Gerard Manley Hopkins wrote a poem comparing Mary to the air we breathe. “Wild air,” he wrote, “World-mothering air…of her flesh he took flesh: He does take…though much mystery how, not flesh but spirit now, and makes, O marvelous! new Nazareths in us, where she shall yet conceive Him, morning, noon, and eve….”

What a lovely annunciation, this time ours, our invitation to allow heaven and earth to mingle in us, to bear Christ in the world in our own unique and marvelous ways. The very air we breathe in this day is pregnant with Mary’s yes, spoken in wonder and courage and faith….

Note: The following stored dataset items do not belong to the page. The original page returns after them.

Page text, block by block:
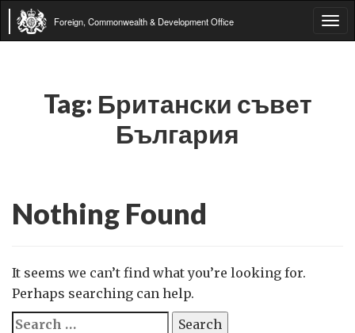
Foreign, Commonwealth & Development Office
Tag: Британски съвет
България
Nothing Found
It seems we can’t find what you’re looking for.
Perhaps searching can help.
Search
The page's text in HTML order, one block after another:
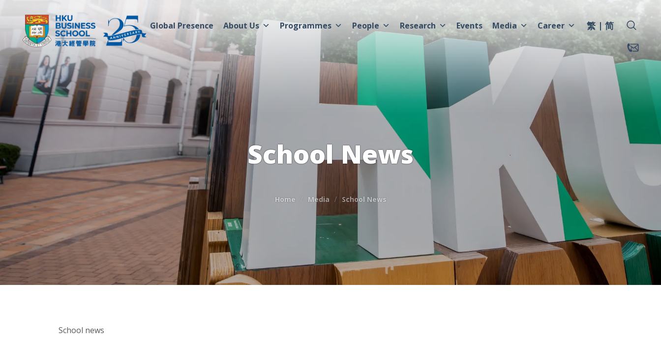
Global Presence About Us Programmes People Research Events Media Career 繁 简
School News
Home Media School News
School news
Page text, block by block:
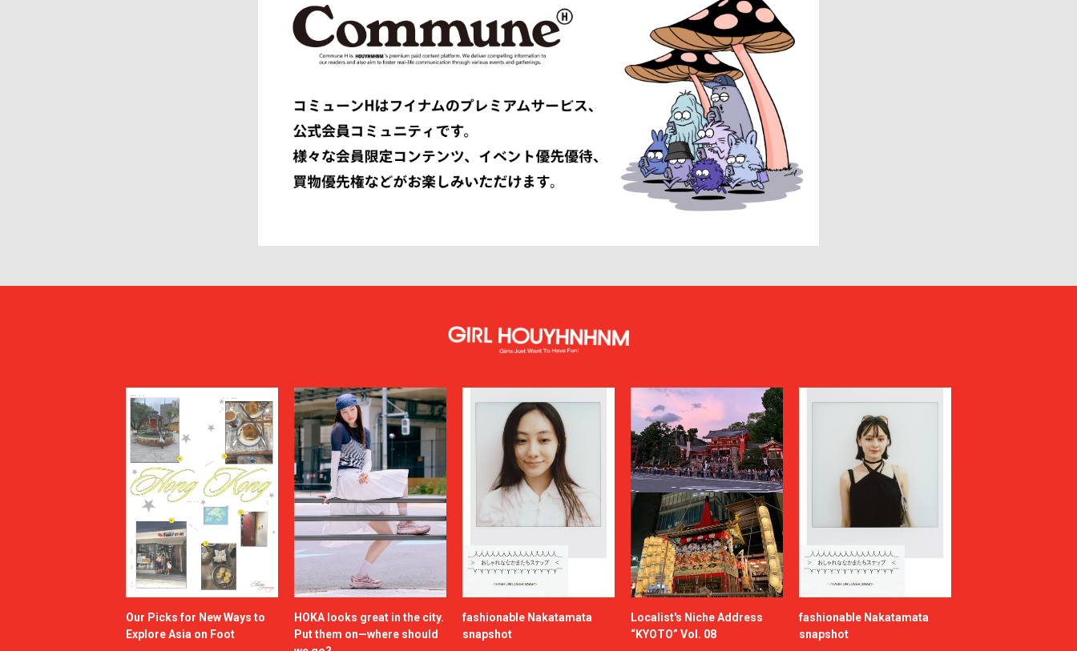
Our Picks for New Ways to
Explore Asia on Foot
HOKA looks great in the city.
Put them on—where should
fashionable Nakatamata
snapshot
Localist's Niche Address
“KYOTO” Vol. 08
fashionable Nakatamata
snapshot

….Spoken also in that knowledge that saying yes to God does not make life easy or vanish pain. Our yes is spoken in a world seems to shout no. In the season of Lent, we are called to come to terms with all the times and ways we have said no to God’s invitation – our mistakes, our sins, our failures and fears and wounds, the ways we have been hurt and the ways we have hurt others. It is difficult to be a God-bearer when we are carrying these and so many other burdens. This is the work of Lent – truth-telling, repentance, forgiveness, healing. Trembling, we take all our no’s to the cross where Jesus, full of grace, replaces them with his perfect, forgiving, transforming Love, his eternal yes. That is the work of Easter.

We are invited to be God-bearers, to see Life in places where we forgot it would be, to show Love where no one – least of all, perhaps, ourselves – imagined it could be, to be the body of Christ in the world. In the 16th century, Teresa of Avila wrote, “Christ has no body now but ours, no hands, no feet on earth but ours. Ours are the eyes through which he looks compassion on this world. Ours are the feet with which he goes about doing good. Ours are the hands with which he blesses people.”

Take a deep breath. God, who loves us, is with us. Let us say together, yes. Amen.